You might want to hit postgraduate student discussion groups at major
applied linguistics places like U. Edinburgh and Nottingham.
Good luck.
John Ings - 13 May 2005 15:41 GMT
>Hi,
>
[quoted text clipped - 12 lines]
>capabilities but no way to specify varying phrase lengths or export options
>for charting nor does it handle book size jobs.
Is there any possibility that you might have the stones to try a
little programming? There are a variety of computer languages that do
this sort of thing. You might be on a learning curve for a while, but
you would end up having complete control of your results. Compilers,
interpreters and user manuals for these languages are available on the
net for free, so all you need invest is your time. PERL used to be the
language of choice: http://www.perl.com/ but it has been surpassed in
my opinion by PYTHON http://www.python.org
Chances are any software packcage that offers what you want will have
been written in one of those two, since such parsing and analysis is
their forte.
Lee Sau Dan - 13 May 2005 16:31 GMT
>>>>> "Steve" == Steve <abc@123.com> writes:
Steve> Hi, Occasionally I go to Project Gutenberg (
Steve> http://www.gutenberg.org ) for public domain books that
Steve> have been digitized and made available for downloading.
Digitized? An *image* (e.g. in JPEG, GIF, PNG formats) of scanned
book pages and documents is also in digitized form. I hope you don't
mean that. If you're talking about text format, then you have better
luck.
Steve> I thought it might be interesting to examine them using
Steve> text analysis software that would give me an idea of the
Steve> difficulty level
No. Unless you define "difficulty level". Computers can't read your
mind. They won't know what you mean by "difficult". If you don't
give them a clear and unambiguous mathematical formula for "difficulty
level", they can't do it.
Steve> and frequency count of words and phrases.

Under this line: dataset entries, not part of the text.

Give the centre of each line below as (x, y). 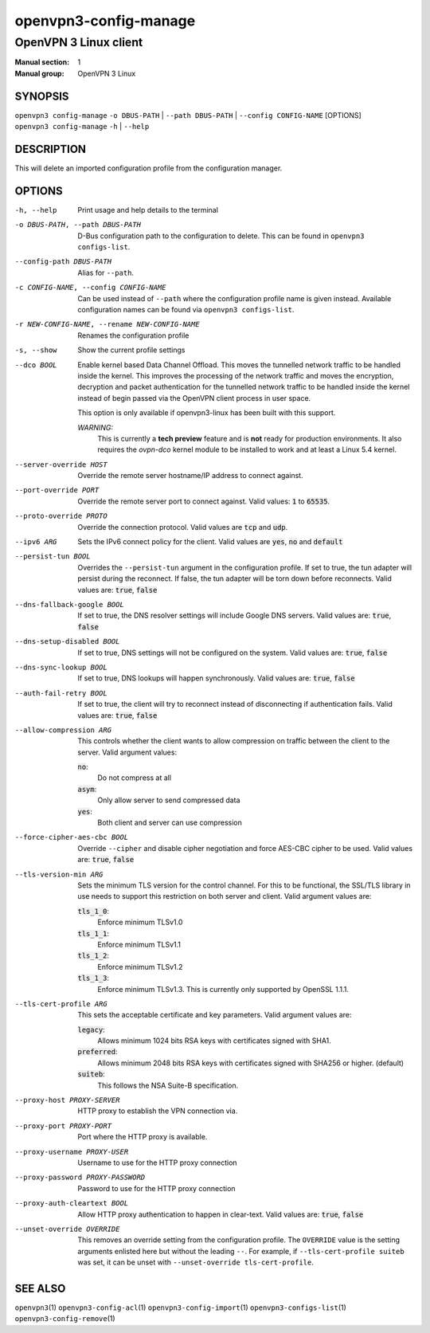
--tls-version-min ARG (59, 874)
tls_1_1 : (94, 933)
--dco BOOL (36, 365)
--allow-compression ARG (63, 730)
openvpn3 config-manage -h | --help (82, 127)
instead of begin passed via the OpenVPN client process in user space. (194, 398)
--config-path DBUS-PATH (63, 262)
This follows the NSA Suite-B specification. (168, 1085)
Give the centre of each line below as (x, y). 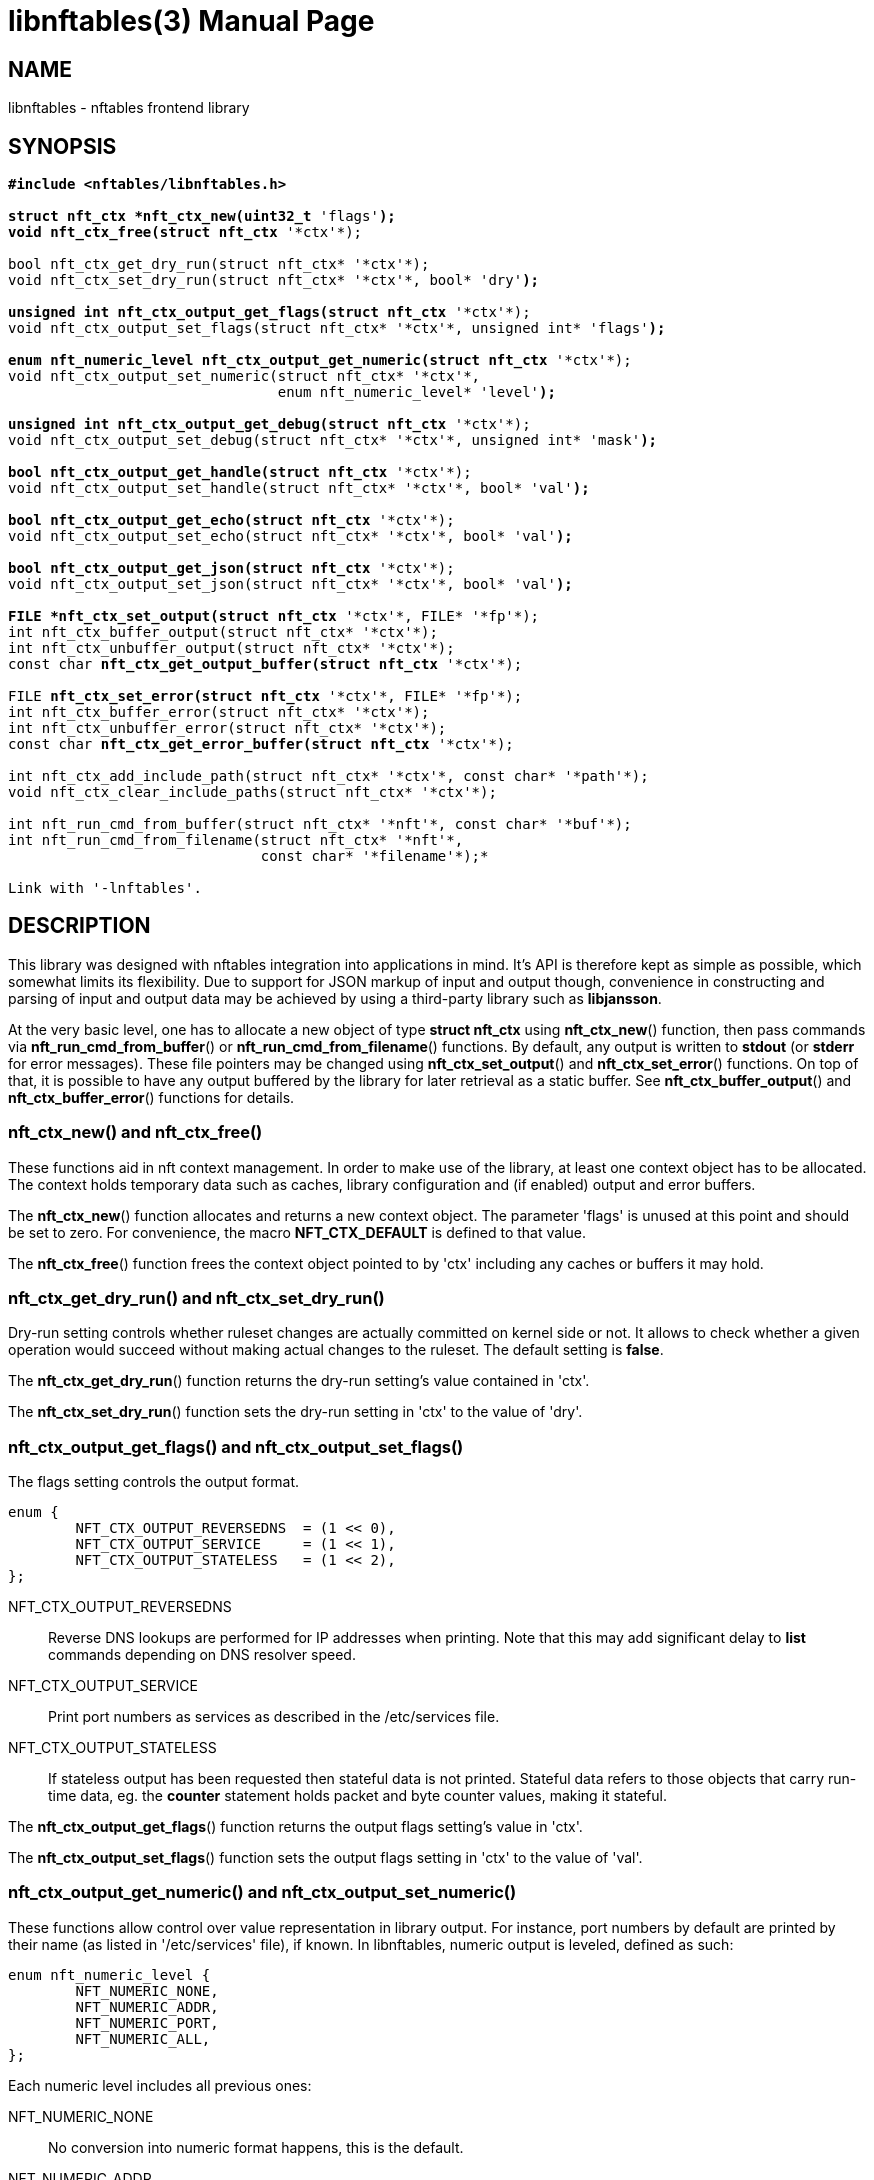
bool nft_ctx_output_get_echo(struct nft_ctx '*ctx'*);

Frequency count of words is trivial.
Phrases... that's more difficult, esp. with ambiguous sentences.
("Time flies like an arrow; fruit flies like a banna." How do you
break them up into phrases?) Computers are pretty incapable of
dealing with ambiguities.
Steve> I would also like to have the word count and frequency
Steve> results graphed or made available for export to Excel.
Steve> Is anyone familiar with a software package, freeware or
Steve> otherwise, that can handle this level of analysis and
Steve> charting?
Word frequency is trivial. A simple unix command does it:
tr -dc a-zA-Z < *.txt | sort | uniq -c | sort -nr
would give you the frequency of words, listed in descending order of
frequency, appearing in the files matching "*.txt". Pipe the results
into a charting software (e.g. gnuplot) and you're done.
Steve> I did find the web site textalyser (
Steve> http://www.lexicool.com/text_analyzer.asp ) that has some
Steve> of these capabilities but no way to specify varying phrase
Steve> lengths or export options for charting nor does it handle
Steve> book size jobs.
And I guess it won't do "difficult level". Right?

Signature
Lee Sau Dan ???u?? ~{@nJX6X~}
E-mail: danlee@informatik.uni-freiburg.de
Home page: http://www.informatik.uni-freiburg.de/~danlee
Jan - 14 May 2005 09:34 GMT
You can try
http://taporware.mcmaster.ca/~taporware/
for one-off jobs over the Internet, but I don't think it does
book-length texts.
For 'charting', if you're not into programming, find a program that
spits an index or word frequency count out in a text file and import it
into a spreadsheet (e.g. Excel).
Do you have a Mac? I have a free program I downloaded that does word
counts, indexing, concordancing etc. and has managed reasonable-length
English teaching coursebooks, though it can't do right/left sorting. I
can never remember the name, but when I get to my Mac on Monday I can
let you have it if it'll help.
And finally, if you have a bit of money, you can find programs quite
easily searching through google.
Jan
Jan - 14 May 2005 09:38 GMT
PS You mentioned 'difficulty level'. Have a look at TextLadder:
http://www.readingenglish.net/software/
I have never had the time to sit down and plod through what it does,
but it sounds interesting enough. It does some kind of ordering of
texts to even out the number of new words in each text a student
encounters over a reading program.
Jan
steverossiter@sbcglobal.net - 16 May 2005 09:08 GMT
Thank you everyone for your help, Steve.